I hooked up the cubic curve patch rendering to the preliminary cairo-path drawing. With it fonts look better now (compared to the first try).

The same clip on YouTube.

I feel happy now for the weekend

That’s what I did over the last couple of days. The reason was following the Loop/Blinn paper on “Resolution Independent Curve Rendering using Programmable Graphics Hardware” turned out to be harder than I first thought. Implementing just quadratic curves segments is a piece of cake compared to cubic cuves (read: Bézier curves). The dynamic generation of 3D texture-coordinates to feed the fragment-shader evaluating the cubic curve inequality v³ - wt > 0 is nasty. But I’m seeing a light at the end of the tunnel… or rather this:

There’s still much left to be done (and many bugs to fix), but piece by piece it’s getting there. The same clip on YouTube.

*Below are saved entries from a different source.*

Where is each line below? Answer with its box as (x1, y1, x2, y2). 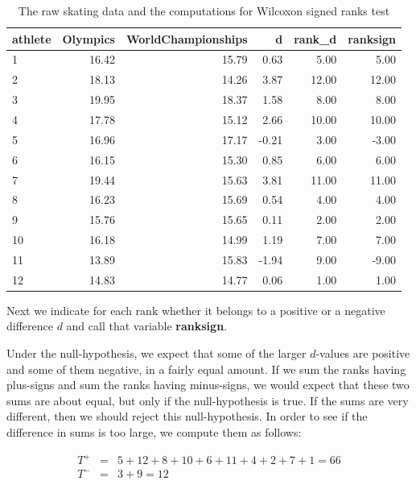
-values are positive (315, 345, 410, 361)
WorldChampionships (126, 30, 248, 47)
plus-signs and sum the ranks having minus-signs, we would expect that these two (6, 376, 410, 393)
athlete (12, 30, 51, 47)
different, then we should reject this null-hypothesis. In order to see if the (6, 408, 368, 425)
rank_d (294, 30, 337, 47)
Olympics (62, 30, 115, 47)
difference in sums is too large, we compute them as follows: (6, 423, 302, 440)

While working on this I also had a look at what a cairo rendering-backend actually needs to implement. Sofar I did not find hooks in a backends callback table to just hand over paths from cairo. That’s a bit unfortunate, because that’s what I want to be able to grab from cairo. I don’t want the decomposition to triangles/trapezoids to happen in cairo itself (on the CPU). That’s meant for the GPU. Well, it’s still a good stretch to go before it is time to thoroughly think about such issues. I assume folks on the cairo mailing-list help me sort things out, once the time has come.

I still have a few (vacation) days left before work starts again on monday. Let’s see what I can motivate myself to accomplish until then.

Remember that old cairo-demo. These days twirling text can actually be edited in real-time:

The same clip on YouTube.

This is a follow up on “Messing around with the GPU and cairo”.

Since the sneak glimpse of my first steps with “cairo on the GPU” did not happen during the last plenary session at UDS last week (due to projector-synchronization issues), I present a screencast instead:

This is only spare-time work and nothing official (read: not my day-time job). So please don’t expect to be running inkscape all hardware-accelerated by next month or anything similar. Nevertheless, getting all of cairo’s rendering (compositing and rasterization) on the GPU, thus fully hardware-accelerating inkscape is one of my main motivations for doing this.

There are several approaches to solve this. One could map pixman/render semantics (”traps-only”) to the GPU in shader-code, implement the Loop/Blinn paper “Resolution Independent Curve Rendering using Programmable Graphics Hardware” or use the stencil-buffer method described in the OpenGL red book (p. 580). At the moment I am pursuing a combination of method 2 and 3 like MDK once did but never was able to make public.

The biggest problem to solve right now is high-quality anitaliasing along curve edges.

Skipping the rasterization of cairo and just walking the path I get from some pango-cairo drawn text and doing the actual rendering with OpenGL (some fragment-assembly) I get:

A lot is still missing (cubic curves, in-triangle antialising, actual integration as real cairo-backend). Due to some issues with the stencil-buffer on i945 (using UXA/DRI2) the screenshot does not show filled convex polygons (green). Also I need to take a look at the approach used in the cairo-drm branch intel (Eric and Chris) is working on.